The definition for regulated function is as follows:

Now, my proof is:

Let $\phi_n,\psi_n \in S[a,b]$ be sequences of step functions converging uniformly to $f$ and $g$ respectively and $\phi_n \leq \psi_n \forall x \in [a,b]$. Let $P=\{p_0,...,p_k\}$ be a partition compatible with both $\phi_n$ and $\psi_n$.

Then $\phi_n \leq \psi_n \Rightarrow f \leq g$ (I think $f \leq g \Rightarrow \phi_n \leq \psi_n$ and hence $\phi_n \leq \psi_n \Leftrightarrow f \leq g$, right?)

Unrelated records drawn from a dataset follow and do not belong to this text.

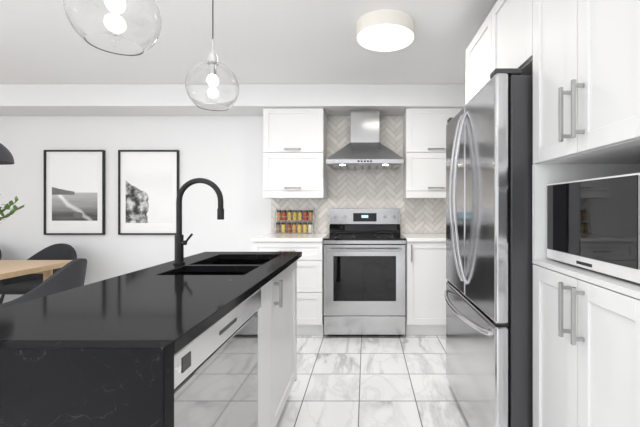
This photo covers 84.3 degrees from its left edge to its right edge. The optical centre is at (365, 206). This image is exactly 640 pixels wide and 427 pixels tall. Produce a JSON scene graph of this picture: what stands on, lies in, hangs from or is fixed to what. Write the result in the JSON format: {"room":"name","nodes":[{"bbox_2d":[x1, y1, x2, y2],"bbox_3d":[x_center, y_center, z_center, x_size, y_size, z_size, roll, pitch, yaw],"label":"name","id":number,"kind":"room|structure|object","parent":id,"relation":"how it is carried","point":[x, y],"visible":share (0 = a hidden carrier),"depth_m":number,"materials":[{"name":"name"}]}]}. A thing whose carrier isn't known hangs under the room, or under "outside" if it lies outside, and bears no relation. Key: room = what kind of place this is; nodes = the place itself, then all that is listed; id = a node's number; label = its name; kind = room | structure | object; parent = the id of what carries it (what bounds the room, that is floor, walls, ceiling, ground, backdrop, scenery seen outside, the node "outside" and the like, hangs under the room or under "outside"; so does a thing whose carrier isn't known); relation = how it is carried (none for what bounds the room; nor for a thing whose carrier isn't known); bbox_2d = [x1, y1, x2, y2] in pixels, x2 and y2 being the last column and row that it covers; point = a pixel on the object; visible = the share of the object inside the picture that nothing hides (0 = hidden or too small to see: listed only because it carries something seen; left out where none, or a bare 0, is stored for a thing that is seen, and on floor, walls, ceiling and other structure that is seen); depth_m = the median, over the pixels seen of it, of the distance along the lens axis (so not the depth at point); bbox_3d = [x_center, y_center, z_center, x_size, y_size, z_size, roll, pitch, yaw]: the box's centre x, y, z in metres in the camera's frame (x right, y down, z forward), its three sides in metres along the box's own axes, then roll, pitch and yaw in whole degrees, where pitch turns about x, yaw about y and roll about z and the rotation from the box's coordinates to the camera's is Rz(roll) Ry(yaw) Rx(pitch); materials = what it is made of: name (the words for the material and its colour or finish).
{"room":"dining room and kitchen","nodes":[
{"label":"dining room and kitchen","id":0,"kind":"room"},
{"bbox_2d":[0,116,270,302],"bbox_3d":[-1.650,-0.010,3.910,6.100,2.420,0.100,0,0,0],"label":"wall","id":1,"kind":"structure","parent":0,"point":[224,154],"depth_m":3.86,"materials":[{"name":"white paint"}]},
{"bbox_2d":[43,150,104,234],"bbox_3d":[-3.200,-0.160,3.843,0.660,0.930,0.028,0,0,0],"label":"picture frame","id":2,"kind":"object","parent":1,"relation":"attached to","point":[73,192],"visible":0.98,"depth_m":3.84,"materials":[{"name":"black"}]},
{"bbox_2d":[51,156,97,220],"bbox_3d":[-3.200,-0.200,3.844,0.500,0.700,0.002,0,0,0],"label":"print","id":3,"kind":"object","parent":2,"relation":"attached to","point":[74,179],"depth_m":3.84},
{"bbox_2d":[118,150,178,234],"bbox_3d":[-2.385,-0.160,3.843,0.660,0.930,0.028,0,0,0],"label":"picture frame","id":4,"kind":"object","parent":1,"relation":"attached to","point":[148,185],"visible":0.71,"depth_m":3.84,"materials":[{"name":"black"}]},
{"bbox_2d":[125,155,172,222],"bbox_3d":[-2.385,-0.195,3.844,0.510,0.740,0.002,0,0,0],"label":"print","id":5,"kind":"object","parent":4,"relation":"attached to","point":[148,178],"depth_m":3.84},
{"bbox_2d":[263,108,326,198],"bbox_3d":[-0.735,-0.545,3.671,0.610,0.907,0.358,0,0,0],"label":"upper cabinet","id":6,"kind":"object","parent":1,"relation":"attached to","point":[294,152],"visible":0.98,"depth_m":3.54,"materials":[{"name":"white wood"}]},
{"bbox_2d":[271,116,445,232],"bbox_3d":[0.127,-0.358,3.854,2.343,1.284,0.008,0,0,0],"label":"tile backsplash","id":7,"kind":"structure","parent":1,"relation":"attached to","point":[364,188],"depth_m":3.85,"materials":[{"name":"grey tile"}]},
{"bbox_2d":[326,110,403,168],"bbox_3d":[-0.010,-0.704,3.604,0.750,0.590,0.492,0,0,0],"label":"range hood","id":8,"kind":"object","parent":1,"relation":"attached to","point":[364,148],"visible":0.98,"depth_m":3.53,"materials":[{"name":"silver metal"}]},
{"bbox_2d":[403,108,461,198],"bbox_3d":[0.851,-0.545,3.671,0.894,0.907,0.358,0,0,0],"label":"upper cabinet","id":9,"kind":"object","parent":1,"relation":"attached to","point":[424,152],"visible":0.42,"depth_m":3.54,"materials":[{"name":"white wood"}]},
{"bbox_2d":[0,0,496,83],"bbox_3d":[-1.650,-1.270,0.630,6.100,0.100,6.660,0,0,0],"label":"ceiling","id":10,"kind":"structure","parent":0,"point":[272,42],"depth_m":2.64,"materials":[{"name":"white paint"}]},
{"bbox_2d":[0,143,13,164],"bbox_3d":[-2.880,-0.777,2.550,0.450,0.884,0.450,0,0,0],"label":"dome pendant light","id":11,"kind":"object","parent":10,"relation":"hanging from","point":[6,157],"visible":1,"depth_m":2.61,"materials":[{"name":"grey metal"}]},
{"bbox_2d":[62,0,161,55],"bbox_3d":[-0.745,-0.850,1.040,0.238,0.739,0.238,0,0,0],"label":"pendant light","id":12,"kind":"object","parent":10,"relation":"hanging from","point":[127,27],"visible":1,"depth_m":0.98,"materials":[{"name":"clear glass"}]},
{"bbox_2d":[185,0,238,110],"bbox_3d":[-0.735,-0.850,1.680,0.238,0.739,0.238,0,0,0],"label":"pendant light","id":13,"kind":"object","parent":10,"relation":"hanging from","point":[211,83],"visible":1,"depth_m":1.60,"materials":[{"name":"clear glass"}]},
{"bbox_2d":[0,84,465,115],"bbox_3d":[-1.650,-1.110,3.664,5.896,0.216,0.388,0,0,0],"label":"beam","id":14,"kind":"structure","parent":10,"relation":"attached to","point":[141,99],"depth_m":3.47,"materials":[{"name":"white paint"}]},
{"bbox_2d":[356,9,414,51],"bbox_3d":[0.130,-1.173,2.350,0.390,0.091,0.390,0,0,0],"label":"lamp","id":15,"kind":"object","parent":10,"relation":"attached to","point":[385,30],"visible":1,"depth_m":2.28,"materials":[{"name":"white"}]},
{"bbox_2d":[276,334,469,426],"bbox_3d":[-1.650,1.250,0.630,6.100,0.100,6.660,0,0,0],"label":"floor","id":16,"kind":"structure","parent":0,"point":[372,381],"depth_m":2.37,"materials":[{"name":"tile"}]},
{"bbox_2d":[0,260,71,281],"bbox_3d":[-3.375,0.825,2.535,1.850,0.750,0.870,0,0,0],"label":"dining table","id":17,"kind":"object","parent":16,"relation":"on","point":[14,268],"visible":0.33,"depth_m":2.71,"materials":[{"name":"brown wood"}]},
{"bbox_2d":[0,194,23,220],"bbox_3d":[-2.721,0.134,2.494,0.438,0.632,0.281,0,0,0],"label":"plant","id":18,"kind":"object","parent":17,"relation":"on","point":[14,209],"visible":1,"depth_m":2.54,"materials":[{"name":"green plant"}]},
{"bbox_2d":[0,243,76,303],"bbox_3d":[-3.180,0.790,3.418,0.613,0.824,0.509,0,0,0],"label":"dining chair","id":19,"kind":"object","parent":16,"relation":"on","point":[22,284],"visible":0.27,"depth_m":3.52,"materials":[{"name":"grey fabric"}]},
{"bbox_2d":[0,258,86,308],"bbox_3d":[-2.360,0.790,2.515,0.571,0.824,0.612,0,0,0],"label":"dining chair","id":20,"kind":"object","parent":16,"relation":"on","point":[70,275],"visible":0.38,"depth_m":2.42,"materials":[{"name":"grey fabric"}]},
{"bbox_2d":[0,254,301,426],"bbox_3d":[-0.716,0.758,1.468,0.628,0.884,1.515,0,0,0],"label":"kitchen island","id":21,"kind":"object","parent":16,"relation":"on","point":[206,339],"depth_m":0.85,"materials":[{"name":"black quartz"},{"name":"white painted wood"},{"name":"metal"}]},
{"bbox_2d":[0,252,301,349],"bbox_3d":[-0.720,0.301,1.495,0.620,0.030,1.490,0,0,0],"label":"island countertop","id":22,"kind":"structure","parent":21,"relation":"on","point":[154,307],"depth_m":0.99,"materials":[{"name":"black stone"}]},
{"bbox_2d":[251,233,328,334],"bbox_3d":[-0.722,0.743,3.506,0.653,0.914,0.688,0,0,0],"label":"base cabinet","id":23,"kind":"object","parent":16,"relation":"on","point":[310,289],"visible":0.38,"depth_m":3.21,"materials":[{"name":"painted wood"},{"name":"nickel"}]},
{"bbox_2d":[274,208,313,233],"bbox_3d":[-0.775,0.149,3.793,0.419,0.273,0.103,0,0,0],"label":"spice rack","id":24,"kind":"object","parent":23,"relation":"on","point":[289,216],"visible":0.98,"depth_m":3.78,"materials":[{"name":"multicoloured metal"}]},
{"bbox_2d":[323,208,405,335],"bbox_3d":[-0.012,0.608,3.477,0.756,1.185,0.726,0,0,0],"label":"range","id":25,"kind":"object","parent":16,"relation":"on","point":[364,271],"visible":1,"depth_m":3.18,"materials":[{"name":"grey metal"}]},
{"bbox_2d":[400,233,446,334],"bbox_3d":[0.835,0.743,3.506,0.927,0.914,0.688,0,0,0],"label":"base cabinet","id":26,"kind":"object","parent":16,"relation":"on","point":[426,280],"visible":0.31,"depth_m":3.21,"materials":[{"name":"painted wood"},{"name":"nickel"}]},
{"bbox_2d":[444,68,532,426],"bbox_3d":[0.873,0.310,1.895,0.833,1.780,0.910,0,0,0],"label":"refrigerator","id":27,"kind":"object","parent":16,"relation":"on","point":[488,294],"visible":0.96,"depth_m":1.48,"materials":[{"name":"grey metal"}]},
{"bbox_2d":[532,256,638,426],"bbox_3d":[0.986,0.705,1.091,0.622,0.989,0.657,0,0,0],"label":"base cabinet","id":28,"kind":"object","parent":16,"relation":"on","point":[579,313],"depth_m":1.11,"materials":[{"name":"white wood"}]},
{"bbox_2d":[547,173,639,283],"bbox_3d":[0.913,0.059,1.088,0.404,0.300,0.600,0,0,0],"label":"microwave","id":29,"kind":"object","parent":28,"relation":"in","point":[593,224],"visible":1,"depth_m":1.07,"materials":[{"name":"silver metal"}]},
{"bbox_2d":[626,284,639,426],"bbox_3d":[0.986,0.705,0.698,0.622,0.989,0.357,0,0,0],"label":"base cabinet","id":30,"kind":"object","parent":16,"relation":"on","point":[632,290],"depth_m":0.89,"materials":[{"name":"white wood"}]},
{"bbox_2d":[466,25,481,103],"bbox_3d":[0.986,-0.840,2.091,0.622,0.450,0.525,0,0,0],"label":"upper cabinet","id":31,"kind":"object","parent":0,"relation":"attached to","point":[473,51],"depth_m":2.21,"materials":[{"name":"white wood"}]},
{"bbox_2d":[482,0,525,87],"bbox_3d":[0.986,-0.840,1.682,0.622,0.450,0.521,0,0,0],"label":"upper cabinet","id":32,"kind":"object","parent":0,"relation":"attached to","point":[504,28],"depth_m":1.73,"materials":[{"name":"white wood"}]},
{"bbox_2d":[526,0,639,167],"bbox_3d":[0.986,-0.618,1.091,0.622,0.892,0.657,0,0,0],"label":"upper cabinet","id":33,"kind":"object","parent":0,"relation":"attached to","point":[579,60],"depth_m":1.13,"materials":[{"name":"white wood"}]},
{"bbox_2d":[626,0,639,143],"bbox_3d":[0.986,-0.618,0.698,0.622,0.892,0.357,0,0,0],"label":"upper cabinet","id":34,"kind":"object","parent":0,"relation":"attached to","point":[632,6],"depth_m":0.89,"materials":[{"name":"white wood"}]}
]}

Furthermore, $\phi_n \leq \psi_n$

$\Leftrightarrow \sum^k_{i=1}\phi_n(p_i-p_{i-1}) \leq \sum^k_{i=1}\psi_n(p-p_{i-1})$

$\Leftrightarrow \text{lim}_{n \rightarrow \infty}\sum^k_{i=1}\phi_n(p_i-p_{i-1}) \leq \text{lim}_{n \rightarrow \infty} \sum^k_{i=1}\psi_n(p-p_{i-1})$

$\Leftrightarrow \int^b_a f(x)dx \leq \int^b_ag(x)dx$

Is my proof correct?

Answer 1

As pointed out in the comments, there is an issue because $f\le g$ does not imply $\phi_n \le \psi_n$. To correct it, let's introduce an $\epsilon>0$. Since $\phi_n$ and $\psi_n$ converge uniformly to $f$ and $g$, respectively, there exists $N\in \mathbb{N}$ such that $||f-\phi_n|| < \epsilon$ and $||g-\psi_n|| < \epsilon$ for all $n\ge N$ (where the norms here are the sup norm). Hence we have $f-\phi_n > -\epsilon$ and $g-\psi_n < \epsilon$, which can be rearranged to see that $\phi_n \le \psi_n + 2\epsilon$.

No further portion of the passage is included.